Elegir una carrera universitaria es una de las decisiones más importantes para los jóvenes, especialmente en un mercado laboral que cambia rápidamente por el avance de la tecnología y la inteligencia artificial. En México, las profesiones relacionadas con tecnologías de la información, ciencias e innovación son actualmente las que ofrecen mejores salarios y mayores oportunidades de empleo.
De acuerdo con el Instituto Mexicano para la Competitividad (IMCO), las carreras mejor remuneradas en el país están vinculadas con las Tecnologías de la Información y la Comunicación (TIC), seguidas por Medicina General y áreas de Administración Pública.

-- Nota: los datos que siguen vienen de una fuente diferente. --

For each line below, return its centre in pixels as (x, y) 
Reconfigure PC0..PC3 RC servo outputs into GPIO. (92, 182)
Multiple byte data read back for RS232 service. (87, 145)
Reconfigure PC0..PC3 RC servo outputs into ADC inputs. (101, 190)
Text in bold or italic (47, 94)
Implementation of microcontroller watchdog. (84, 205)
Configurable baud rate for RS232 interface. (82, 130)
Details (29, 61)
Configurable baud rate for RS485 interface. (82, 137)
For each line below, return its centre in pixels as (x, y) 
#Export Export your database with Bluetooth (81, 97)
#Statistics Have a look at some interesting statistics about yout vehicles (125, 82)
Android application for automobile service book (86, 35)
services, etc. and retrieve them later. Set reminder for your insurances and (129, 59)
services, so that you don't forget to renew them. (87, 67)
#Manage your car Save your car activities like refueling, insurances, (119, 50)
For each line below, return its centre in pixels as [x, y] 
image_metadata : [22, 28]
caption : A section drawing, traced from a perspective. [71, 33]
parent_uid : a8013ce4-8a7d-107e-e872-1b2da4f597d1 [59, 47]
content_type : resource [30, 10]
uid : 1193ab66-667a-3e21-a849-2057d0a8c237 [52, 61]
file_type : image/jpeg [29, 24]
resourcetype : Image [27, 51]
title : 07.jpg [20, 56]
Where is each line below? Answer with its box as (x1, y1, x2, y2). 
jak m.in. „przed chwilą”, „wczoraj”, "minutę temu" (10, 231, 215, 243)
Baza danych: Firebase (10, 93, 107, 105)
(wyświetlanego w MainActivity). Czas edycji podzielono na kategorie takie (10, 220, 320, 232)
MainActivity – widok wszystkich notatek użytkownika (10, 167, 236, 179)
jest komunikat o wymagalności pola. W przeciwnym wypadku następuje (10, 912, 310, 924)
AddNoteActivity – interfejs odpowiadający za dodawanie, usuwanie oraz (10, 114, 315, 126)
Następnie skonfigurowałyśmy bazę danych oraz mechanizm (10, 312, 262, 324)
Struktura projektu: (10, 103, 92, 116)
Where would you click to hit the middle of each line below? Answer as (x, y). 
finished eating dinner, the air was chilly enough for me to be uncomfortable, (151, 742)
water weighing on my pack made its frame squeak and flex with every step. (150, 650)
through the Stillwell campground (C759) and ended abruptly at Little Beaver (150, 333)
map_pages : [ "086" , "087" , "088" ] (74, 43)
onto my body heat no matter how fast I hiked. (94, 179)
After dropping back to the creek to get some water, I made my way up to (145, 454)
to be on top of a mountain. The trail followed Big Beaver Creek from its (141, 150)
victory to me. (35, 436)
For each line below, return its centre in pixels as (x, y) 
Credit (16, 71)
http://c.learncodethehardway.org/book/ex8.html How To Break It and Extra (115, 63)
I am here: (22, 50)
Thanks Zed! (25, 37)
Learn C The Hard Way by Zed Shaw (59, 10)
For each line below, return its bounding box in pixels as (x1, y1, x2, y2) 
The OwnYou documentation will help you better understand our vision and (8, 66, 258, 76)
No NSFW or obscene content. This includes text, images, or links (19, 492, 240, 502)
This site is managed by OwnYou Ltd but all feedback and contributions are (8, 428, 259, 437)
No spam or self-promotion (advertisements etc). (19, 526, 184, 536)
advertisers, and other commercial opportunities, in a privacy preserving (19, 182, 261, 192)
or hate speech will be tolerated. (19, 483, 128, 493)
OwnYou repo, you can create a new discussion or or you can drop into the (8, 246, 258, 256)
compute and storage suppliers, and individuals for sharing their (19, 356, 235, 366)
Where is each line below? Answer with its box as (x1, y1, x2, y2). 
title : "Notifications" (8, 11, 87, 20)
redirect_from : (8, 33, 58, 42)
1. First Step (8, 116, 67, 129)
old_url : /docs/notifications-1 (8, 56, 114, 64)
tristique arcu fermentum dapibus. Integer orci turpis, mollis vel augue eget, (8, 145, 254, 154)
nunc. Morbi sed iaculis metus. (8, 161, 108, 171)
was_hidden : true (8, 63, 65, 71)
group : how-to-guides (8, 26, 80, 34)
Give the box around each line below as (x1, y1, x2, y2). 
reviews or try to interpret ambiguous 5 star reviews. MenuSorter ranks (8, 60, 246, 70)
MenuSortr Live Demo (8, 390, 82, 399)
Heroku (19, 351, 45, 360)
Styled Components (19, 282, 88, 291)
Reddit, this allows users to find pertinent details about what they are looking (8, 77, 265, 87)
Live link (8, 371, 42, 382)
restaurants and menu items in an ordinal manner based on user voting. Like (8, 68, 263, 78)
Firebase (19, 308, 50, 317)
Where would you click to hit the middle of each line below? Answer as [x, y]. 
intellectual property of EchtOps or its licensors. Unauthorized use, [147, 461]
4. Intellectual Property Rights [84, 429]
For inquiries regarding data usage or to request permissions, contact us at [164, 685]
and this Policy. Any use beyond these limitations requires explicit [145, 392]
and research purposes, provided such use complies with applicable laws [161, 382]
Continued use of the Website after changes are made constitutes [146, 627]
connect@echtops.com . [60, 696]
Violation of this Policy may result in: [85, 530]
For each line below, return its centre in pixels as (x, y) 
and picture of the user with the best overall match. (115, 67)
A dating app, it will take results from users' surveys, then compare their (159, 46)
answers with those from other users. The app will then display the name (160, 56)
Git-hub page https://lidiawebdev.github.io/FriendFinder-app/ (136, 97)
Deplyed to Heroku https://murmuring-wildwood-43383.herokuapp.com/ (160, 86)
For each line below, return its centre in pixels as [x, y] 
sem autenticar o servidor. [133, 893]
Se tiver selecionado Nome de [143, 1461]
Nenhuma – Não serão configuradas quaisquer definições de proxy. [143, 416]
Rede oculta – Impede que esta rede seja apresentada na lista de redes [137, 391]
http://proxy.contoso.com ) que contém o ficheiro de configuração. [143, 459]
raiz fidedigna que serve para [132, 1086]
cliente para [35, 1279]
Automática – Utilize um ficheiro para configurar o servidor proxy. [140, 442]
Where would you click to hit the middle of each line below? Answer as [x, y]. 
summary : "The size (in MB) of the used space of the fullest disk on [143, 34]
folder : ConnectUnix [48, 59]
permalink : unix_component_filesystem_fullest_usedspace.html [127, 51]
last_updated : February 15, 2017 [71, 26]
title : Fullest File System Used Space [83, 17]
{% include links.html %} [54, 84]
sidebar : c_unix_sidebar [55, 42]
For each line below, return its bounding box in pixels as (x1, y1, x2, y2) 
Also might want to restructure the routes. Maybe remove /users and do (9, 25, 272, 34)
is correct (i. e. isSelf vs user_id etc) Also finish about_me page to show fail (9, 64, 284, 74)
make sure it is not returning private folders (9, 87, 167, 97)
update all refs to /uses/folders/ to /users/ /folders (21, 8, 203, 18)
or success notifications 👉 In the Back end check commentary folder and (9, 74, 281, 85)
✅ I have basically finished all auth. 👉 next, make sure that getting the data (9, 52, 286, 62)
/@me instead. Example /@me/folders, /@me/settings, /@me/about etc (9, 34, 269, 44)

En contraste, profesiones relacionadas con la educación, como Pedagogía, Formación Docente e Intervención Educativa, registran los ingresos más bajos entre quienes cuentan con estudios universitarios.
El panorama también muestra diferencias en las oportunidades de empleo. Algunas carreras de ciencias sociales, como Sociología, Antropología, Mercadotecnia, Publicidad y Ciencias Políticas, presentan mayores niveles de desempleo en comparación con otras áreas.
Otro reto es la informalidad laboral. En México, 54.8% de la población ocupada trabaja en condiciones de informalidad, lo que implica menores ingresos y falta de prestaciones. Incluso profesiones del sector salud, como Nutrición, Rehabilitación, Veterinaria y Odontología, presentan altos niveles de empleo informal.
Aunque las carreras más demandadas por los estudiantes siguen siendo Administración, Ingeniería Industrial, Derecho, Psicología y Contabilidad, especialistas advierten que el crecimiento del mercado laboral está concentrándose en perfiles especializados en análisis de datos, inteligencia artificial, programación, ingeniería y ciencias computacionales.
Datos de la OCDE revelan que más del 60% de los jóvenes mexicanos manifiestan preocupación por no tener ingresos suficientes en el futuro, una inquietud que influye cada vez más en la elección de una profesión.
Expertos coinciden en que México enfrenta un déficit de profesionistas en áreas STEM (Ciencia, Tecnología, Ingeniería y Matemáticas), ya que el país necesita formar alrededor de 1.4 millones de egresados al año en estas disciplinas para responder a la demanda del mercado laboral, una meta que todavía está lejos de alcanzarse.